We've all experienced the power of video advertising-- ads such as Google's "Parisian love" and Nike's "Basketball never stops" demonstrate that the combination of solid storytelling, visuals, and sound can tug at our heartstrings and move us in ways no other medium can.

"When was the last time anyone got emotional over a banner ad?" said Tim Avila, VP of product marketing at Brightroll, at last week's iMedia Video Summit in San Antonio, Tex. "Never. But video offers the full sight and sound experience. You can tell a great story with video and that's why we're seeing such extraordinary growth...the penetration of the medium into the marketplace is substantially deeper than it has ever been. "

The enormous leaps and bounds that video advertising has made are astounding. Just think -- in the 1970's and 80's there were only 10 cable channels. By the 1990's there were 60 channels, and that number grew to 300 in the early 2000's.

Today, there are thousands of sites and channels spread across four screens. The fact that video is now always on demand means that it has a targetable reach, which translates to reaching granular audiences at scale. Consider this: 185 million people watch online video today, resulting in a 55 percent growth in ad spending.

Another way in which video has evolved, is that "prime time" is no longer the only prime time for viewership.

According to Avila, BrightRoll (the leading aggregator of video viewers in the U.S.) sees billions of ad requests per month. "Those ad requests are a good indicator of when folks are watching," Avila said. "We see a surprising spike around 9pm...[this is a possible indicator that] folks are engaging with TV on their tablets and smartphones during this time."

The evening isn't the only time where advertisers are seeing a spike in viewership. Data confirms that users are also consuming media in the morning hours and in the late afternoon -- suggesting that they're watching video on their mobile devices during their commute to and from work.

This demonstrates that knowing on what devices consumers are viewing video is just as important as knowing when they're "tuning in."

At 107 million users, "phones are the underdog," Avila said.

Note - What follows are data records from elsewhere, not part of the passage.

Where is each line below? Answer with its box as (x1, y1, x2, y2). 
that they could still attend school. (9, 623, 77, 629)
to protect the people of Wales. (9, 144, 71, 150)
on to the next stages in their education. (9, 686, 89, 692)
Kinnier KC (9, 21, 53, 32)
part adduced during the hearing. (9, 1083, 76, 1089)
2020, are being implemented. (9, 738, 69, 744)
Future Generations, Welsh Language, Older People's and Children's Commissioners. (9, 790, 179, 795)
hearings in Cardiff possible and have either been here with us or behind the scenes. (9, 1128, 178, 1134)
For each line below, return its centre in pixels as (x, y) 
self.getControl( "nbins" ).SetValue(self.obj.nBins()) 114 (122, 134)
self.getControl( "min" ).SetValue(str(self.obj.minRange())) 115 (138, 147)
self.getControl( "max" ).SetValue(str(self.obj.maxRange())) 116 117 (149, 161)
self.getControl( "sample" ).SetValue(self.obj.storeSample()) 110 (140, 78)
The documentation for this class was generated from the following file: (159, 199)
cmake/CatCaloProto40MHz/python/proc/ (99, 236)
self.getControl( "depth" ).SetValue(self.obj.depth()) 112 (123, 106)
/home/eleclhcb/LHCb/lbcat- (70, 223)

The average smartphone owner spends 119 minutes a day on their mobile device, and over 23 percent of this time is spent consuming mobile media. These numbers are expected to significantly increase over time. In fact, mobile is the fastest growing segment of video.

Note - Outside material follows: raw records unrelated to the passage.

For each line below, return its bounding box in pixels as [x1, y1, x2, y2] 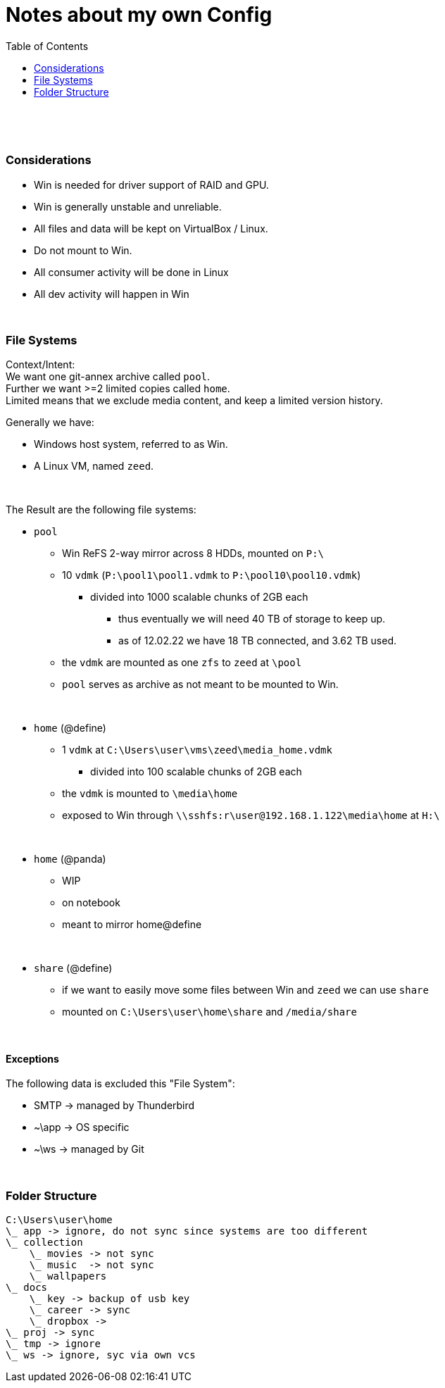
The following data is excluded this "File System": [6, 1077, 235, 1090]
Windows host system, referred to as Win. [34, 438, 228, 451]
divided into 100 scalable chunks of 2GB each [90, 765, 302, 778]
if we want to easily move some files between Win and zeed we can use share [62, 984, 429, 996]
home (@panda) [34, 853, 106, 865]
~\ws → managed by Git [34, 1143, 144, 1156]
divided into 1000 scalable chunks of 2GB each [90, 591, 308, 604]
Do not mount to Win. [34, 244, 132, 256]

Today, there are 55 million tablet users, a 62 percent increase in users just this year. By 2014,   eMarketer predicts that there will be a 36 percent increase in tablet use.

The advantage for marketers is that they can now target by geo-location, device, search, and app.

Last but not least, ConnectedTV is expected become a prominent part of people's lives in the near future. Today, only 10 percent of all TV sets are internet connected (30 million households). ConnectedTV doesn't have the scale yet, but it will. It's estimated that 2015, 76 percent of TVs will be connected. This is definitely a medium you'll want to pay attention to.

The takeaways:

  • Targeting allows for reaching new, specific audiences

  • Take your message deeper with interactive formats and dynamic creative

  • Focus on the appropriate screen for each day part

  • Counter fragmentation by integrating four screens into the plan

Jennifer Marlo is associate editor at iMedia Connection.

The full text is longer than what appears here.